We joined the (http://www.ultralight.org) Ultralight project and are testing pNFS I/O using 10G pNFS clients against 1G pNFS clusters. The Linux pNFS client is included in the Ultralight kernel which is distributed to ultralight sites providing opportunities for large distance WAN testing.
DESY (?)
Task 2. Migration of client from one mount/metadata server to another to be demonstrated. This demonstration may be replicated at LANL depending on success of this work.
When a file system moves, the former server notifies clients with NFS4ERR_MOVED. Clients then reclaim state held on the former server by engaging in reboot recovery with the new server. For cluster file systems, server-to-server state transfer lets clients avoid the reclaim.
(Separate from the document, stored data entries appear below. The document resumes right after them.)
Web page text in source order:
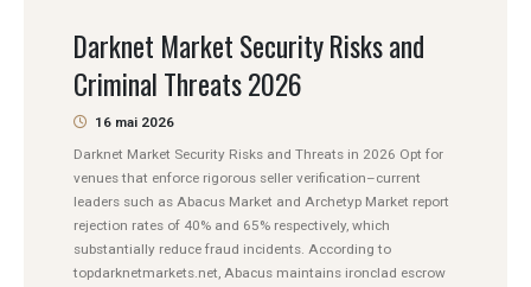
Darknet Market Security Risks and
Criminal Threats 2026
16 mai 2026
Darknet Market Security Risks and Threats in 2026 Opt for
venues that enforce rigorous seller verification–current
leaders such as Abacus Market and Archetyp Market report
rejection rates of 40% and 65% respectively, which
substantially reduce fraud incidents. According to
topdarknetmarkets.net, Abacus maintains ironclad escrow
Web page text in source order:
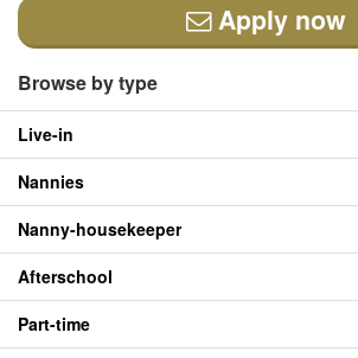
Apply now
Browse by type
Live-in
Nannies
Nanny-housekeeper
Afterschool
Part-time
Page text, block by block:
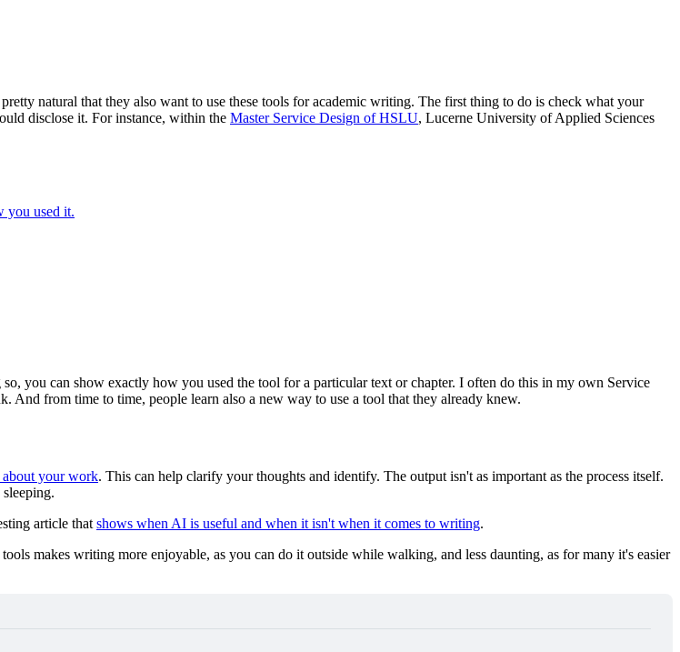
natural that they also want to use these tools for academic writing. The first thing to do is check what your
disclose it. For instance, within the Master Service Design of HSLU, Lucerne University of Applied Sciences
you used it.
you can show exactly how you used the tool for a particular text or chapter. I often do this in my own Service
from time to time, people learn also a new way to use a tool that they already knew.
your work. This can help clarify your thoughts and identify. The output isn't as important as the process itself.
article that shows when AI is useful and when it isn't when it comes to writing.
makes writing more enjoyable, as you can do it outside while walking, and less daunting, as for many it's easier
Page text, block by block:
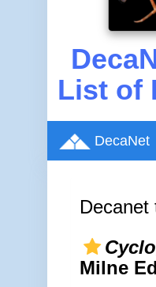
List of
DecaNet
Decanet
Milne

We redesigned state bookkeeping to ensure that state created on NFSv4 servers exporting the same cluster file system will not collide. We are rewriting the interface that clients use when saving NFSv4 server state in stable storage to also support the server-server state transfer.
It remains to inform clients that state established with the former server remains valid on the new server. IETF is considering solutions, e.g., augmented FS_LOCATIONS information or a new error code NFS4ERR_MOVED_DATA_AND_STATE.
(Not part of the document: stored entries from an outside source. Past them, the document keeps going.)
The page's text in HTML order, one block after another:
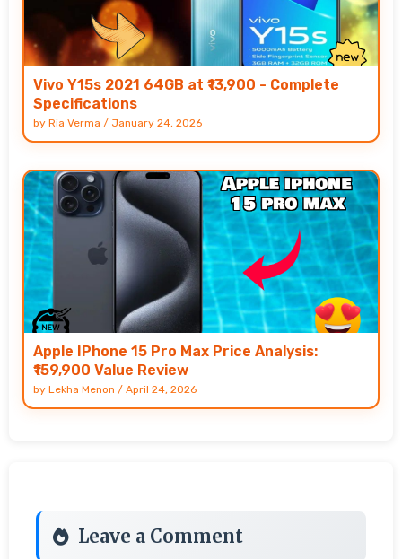
Vivo Y15s 2021 64GB at ₹13,900 - Complete
Specifications
by Ria Verma / January 24, 2026
Apple IPhone 15 Pro Max Price Analysis:
₹159,900 Value Review
by Lekha Menon / April 24, 2026
Leave a Comment
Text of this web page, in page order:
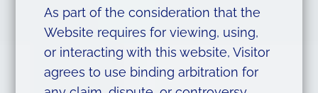
As part of the consideration that the
Website requires for viewing, using,
or interacting with this website, Visitor
agrees to use binding arbitration for
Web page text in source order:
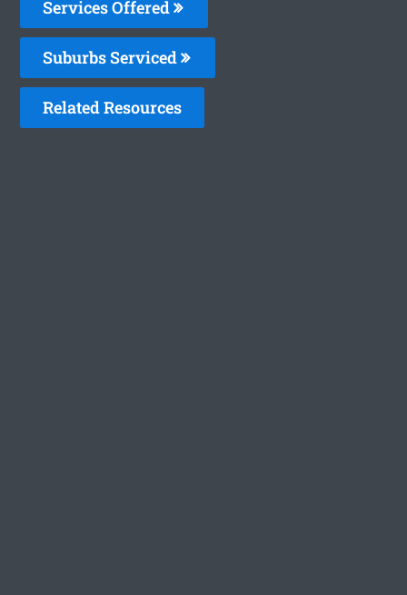
Services Offered
Suburbs Serviced
Related Resources
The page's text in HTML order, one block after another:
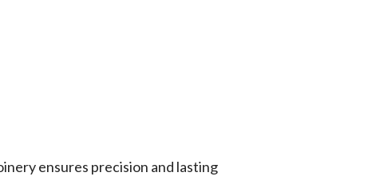
ensures precision and lasting
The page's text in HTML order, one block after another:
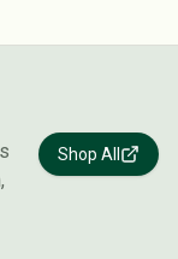
Shop All
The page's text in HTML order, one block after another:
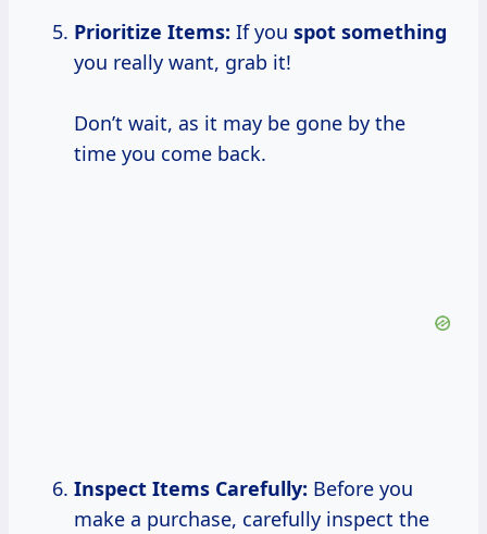
Prioritize Items: If you spot something
you really want, grab it!
Don’t wait, as it may be gone by the
time you come back.
Inspect Items Carefully: Before you
make a purchase, carefully inspect the

Task 3. Analysis of caching and lock coherency, demonstration of caching and lock performance with scaling, under various levels of conflict, using byte range locks (looking at lock splitting issues etc.).
We have set up test machines and begun planning for tests. We have some immediate concerns over the memory footprint imposed by server lock structures.
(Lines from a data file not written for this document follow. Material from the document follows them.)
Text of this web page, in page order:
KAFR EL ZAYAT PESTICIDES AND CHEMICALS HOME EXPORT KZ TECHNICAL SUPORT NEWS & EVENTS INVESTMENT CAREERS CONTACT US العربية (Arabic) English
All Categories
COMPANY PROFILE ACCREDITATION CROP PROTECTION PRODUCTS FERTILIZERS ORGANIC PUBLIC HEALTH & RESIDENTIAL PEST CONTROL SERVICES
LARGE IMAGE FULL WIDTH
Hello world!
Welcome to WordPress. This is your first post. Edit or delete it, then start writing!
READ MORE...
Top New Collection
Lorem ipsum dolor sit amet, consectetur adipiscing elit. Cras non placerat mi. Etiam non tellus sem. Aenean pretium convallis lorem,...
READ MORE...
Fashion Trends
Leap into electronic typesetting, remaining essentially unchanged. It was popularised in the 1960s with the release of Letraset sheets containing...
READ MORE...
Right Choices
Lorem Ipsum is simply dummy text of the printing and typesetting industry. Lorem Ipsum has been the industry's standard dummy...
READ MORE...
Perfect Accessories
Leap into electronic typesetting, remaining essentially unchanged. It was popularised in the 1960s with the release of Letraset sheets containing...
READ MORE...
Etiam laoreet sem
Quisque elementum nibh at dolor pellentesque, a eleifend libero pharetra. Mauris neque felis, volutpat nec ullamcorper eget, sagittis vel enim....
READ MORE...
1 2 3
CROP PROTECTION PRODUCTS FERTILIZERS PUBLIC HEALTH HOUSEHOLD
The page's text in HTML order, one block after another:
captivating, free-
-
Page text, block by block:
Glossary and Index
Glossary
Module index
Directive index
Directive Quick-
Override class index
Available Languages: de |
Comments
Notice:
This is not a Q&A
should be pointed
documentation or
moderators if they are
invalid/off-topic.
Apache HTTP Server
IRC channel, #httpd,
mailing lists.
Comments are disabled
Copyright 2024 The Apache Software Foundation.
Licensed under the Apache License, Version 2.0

Task 4. Analysis of directory delegations – how well does it work and when, when does it totally not work.
Development
We have implemented directory delegations in the Linux client and server. Our server implementation of directory delegations follows the file delegations architecture. We extended the lease API in the Linux VFS to support read-only leases on directories and NFS-specific lease-breaking semantics.
We implemented a /proc interface for enabling or disabling directory delegation at run time. At startup, the client queries the server for directory delegation support.
Directory delegations promise to extend the usefulness of negative dentry caching on the client. Negative caching is unsafe without cache invalidation (positive caching can be treated as a hint). To give an example, opening a file that does not exist produces an OPEN RPC that fails. Open-to-close semantics and the lack of consistent negative caching requires that subsequent opens of the same non-existent file yield repeated OPEN RPC calls being sent to the server. This example is played out frequently when searching for an executable in PATH or a shared library in LD_LIBRARY_PATH.
Directory delegation enables negative caching by assuring that no entries have been added or modified in a cached directory. This should markedly decrease unnecessary repeated checks for non-existent files. We are testing this use case.
The server has hooks for a policy layer to control the granting of directory delegations. (No policy is implemented yet.) When and whether to acquire delegations is also a client concern.
Testing
We are testing delegation grant and recall in a test rig with one or two clients. Testing consists mostly of comparing NFS operation-counts when directory delegations is enabled or disabled.
Tests range from simple UNIX utilities — ls, find, touch — to hosting a CVS repository or compiling with shared libraries and header files on NFS servers. Tests will become more specific.
We have extended PyNFS to support directory delegations. So far, the support is basic and the tests are trivial. Tests will become more specific.
We are designing mechanisms that allow simulation experiments to compare delegation policies on NFSv4 network traces.
Task 5. How do you specify/measure NFS Server load.
We have no progress to report on this task.